Excerpts from a dataset:
================
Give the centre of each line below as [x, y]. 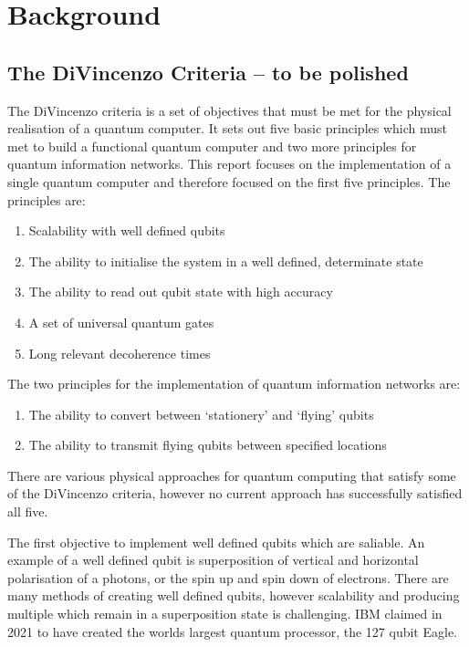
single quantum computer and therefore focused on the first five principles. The [229, 181]
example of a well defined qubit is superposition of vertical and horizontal [213, 560]
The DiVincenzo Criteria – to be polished [208, 72]
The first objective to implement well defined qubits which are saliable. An [216, 542]
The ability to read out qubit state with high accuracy [181, 292]
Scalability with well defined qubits [127, 230]
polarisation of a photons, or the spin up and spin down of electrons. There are [228, 577]
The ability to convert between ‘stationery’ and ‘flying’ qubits [201, 414]
================
Without copying any picture, repeat all of the entries exactly.

## COMPLETED TASK
Give the centre of each line below as [x, y]. 
single quantum computer and therefore focused on the first five principles. The [229, 181]
example of a well defined qubit is superposition of vertical and horizontal [213, 560]
The DiVincenzo Criteria – to be polished [208, 72]
The first objective to implement well defined qubits which are saliable. An [216, 542]
The ability to read out qubit state with high accuracy [181, 292]
Scalability with well defined qubits [127, 230]
polarisation of a photons, or the spin up and spin down of electrons. There are [228, 577]
The ability to convert between ‘stationery’ and ‘flying’ qubits [201, 414]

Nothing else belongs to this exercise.